It is worth mentioning that the choice of the dimensionless parameter ${\sigma }_0={\Sigma }_0/{\Delta }_0$—i.e., the normalization by ${\Delta }_0\ne 0$—implies the obligatory existence of Cooper pairing in the system concerned, irrespective of whether the mechanism of dielectric pairing is engaged or not. Thus, all possible $({\sigma }_0,\alpha )$-combinations at a fixed $\beta$ fill the whole semi-infinite (${\sigma }_0\ge 0$) strip on the ${\sigma }_0-\alpha$ plane between the ordinates $\alpha =0$ and $\frac{\pi }{4}$, in the case of the checkerboard CDW configuration, and between $\alpha =0$ and $\frac{\pi }{2}$, in the case of the unidirectional one. Since the former case is observed much more frequently, we shall analyze it first.

Two loci in the $\alpha -{\sigma }_0$ phase diagram are trivial, both corresponding to the total absence of CDWs. These are (see Figure 6) the case $\alpha =0$ (the positive abscissa semi-axis) and the case ${\sigma }_0=0$ (the whole sector $0\le \alpha \le \frac{\pi }{4}$ in the checkerboard configuration), corresponding to the ordinate axis ($\alpha$-axis). Both lines represent the parent d-BCS superconductor. It is also clear that, as it was in the s-case, except for the limiting case of complete FS dielectrization, superconductivity could always penetrate onto the FS owing to the availability of $nd$-section. Again, the partially gapped CDW d-superconductor preserves superconductivity at almost every point of its phase diagram, the value of $T_c$ being another matter. In any case, two main questions are to be answered: (i) To what extent can CDWs suppress superconductivity? and (ii) Can superconductivity completely destroy CDW-PLD?

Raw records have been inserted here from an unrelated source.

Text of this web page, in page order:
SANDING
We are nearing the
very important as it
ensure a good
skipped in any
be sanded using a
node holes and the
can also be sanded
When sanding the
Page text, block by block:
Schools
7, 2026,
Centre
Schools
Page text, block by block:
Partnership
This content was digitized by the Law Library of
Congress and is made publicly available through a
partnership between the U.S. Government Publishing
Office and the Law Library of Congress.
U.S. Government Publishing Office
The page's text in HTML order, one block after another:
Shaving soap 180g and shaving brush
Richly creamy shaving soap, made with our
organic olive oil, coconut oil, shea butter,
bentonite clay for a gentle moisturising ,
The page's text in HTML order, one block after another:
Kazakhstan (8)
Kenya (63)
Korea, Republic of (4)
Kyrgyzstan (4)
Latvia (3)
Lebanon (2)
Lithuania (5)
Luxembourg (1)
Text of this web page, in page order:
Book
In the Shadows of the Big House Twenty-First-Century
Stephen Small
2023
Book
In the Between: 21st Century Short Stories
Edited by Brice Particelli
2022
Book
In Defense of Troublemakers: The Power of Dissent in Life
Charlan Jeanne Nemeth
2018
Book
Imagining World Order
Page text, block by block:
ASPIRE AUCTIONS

The third border-line of the phase diagram (part of the straight segment $\alpha =\frac{\pi }{4}$ in the checkerboard case and $\alpha =\frac{\pi }{2}$ in the unidirectional one), which corresponds to the case of complete FS dielectrization, will be considered in Section 9 in more detail.

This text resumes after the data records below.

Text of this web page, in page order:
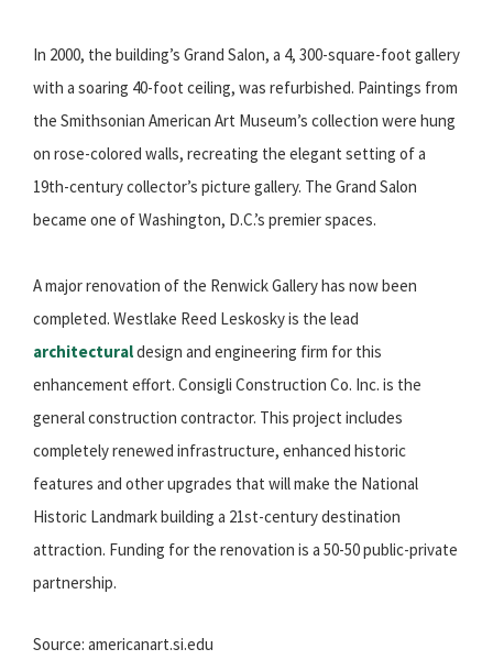
In 2000, the building’s Grand Salon, a 4, 300-square-foot gallery
with a soaring 40-foot ceiling, was refurbished. Paintings from
the Smithsonian American Art Museum’s collection were hung
on rose-colored walls, recreating the elegant setting of a
19th-century collector’s picture gallery. The Grand Salon
became one of Washington, D.C.’s premier spaces.
A major renovation of the Renwick Gallery has now been
completed. Westlake Reed Leskosky is the lead
architecturaldesign and engineering firm for this
enhancement effort. Consigli Construction Co. Inc. is the
general construction contractor. This project includes
completely renewed infrastructure, enhanced historic
features and other upgrades that will make the National
Historic Landmark building a 21st-century destination
attraction. Funding for the renovation is a 50-50 public-private
partnership.
Source: americanart.si.edu
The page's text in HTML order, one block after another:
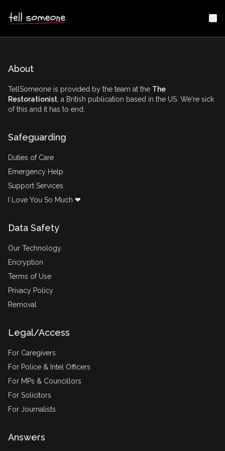
About
TellSomeone is provided by the team at the The
Restorationist , a British publication based in the US. We're sick
of this and it has to end.
Safeguarding
Duties of Care
Emergency Help
Support Services
I Love You So Much ❤
Data Safety
Our Technology
Encryption
Terms of Use
Privacy Policy
Removal
Legal/Access
For Caregivers
For Police & Intel Officers
For MPs & Councillors
For Solicitors
For Journalists
Answers

7. Checkerboard CDW Configuration. $d_{x^2-y^2}$-Symmetry of the Superconducting linebreak Order Parameter

Due to different T-behavior of the parent order parameters (see Figure 2) the CDW d-wave superconductor demonstrates a new type of T-dependence, namely, the T-reentrance. In particular, when T decreases, $\Delta \left(T\right)$ can grow so sharply in comparison with the CDW competitor $\Sigma \left(T\right)$ that the latter becomes totally suppressed at low T, manifesting itself only within a certain “reentrance” interval located in between two nonzero temperatures, $T_r$ and $T_d$, which depend on the problem parameters. For illustration, consider a scan of the ${\sigma }_0-\alpha$ phase plane along a definite path, e.g., $\alpha ={13.5}^{\circ }$, moving from large ${\sigma }_0$-values (see Figure 7). First, when ${\sigma }_0$ is large, $\Delta \left(T\right)$- and $\Sigma \left(T\right)$-profiles are similar to those obtained in the s-wave case (see Figure 4). Then, for a certain ${\sigma }_0^{**}$ (${\sigma }_0^{**}\approx 0.9628$ at $\alpha ={13.5}^{\circ }$), $\Sigma \left(T\right)$-dependence acquires a dome shape. The further reduction of ${\sigma }_0$ results in a shrinkage of this dome followed by its collapse (the temperatures $T_r$ and $T_d$ converge to $T^{*}=T_{c0}$) at ${\sigma }_0^{*}={\overline{\sigma }}_0$. At ${\sigma }_0<{\overline{\sigma }}_0$, d-superconductivity totally inhibits CDWs and we obtain a pristine d-BCS phase.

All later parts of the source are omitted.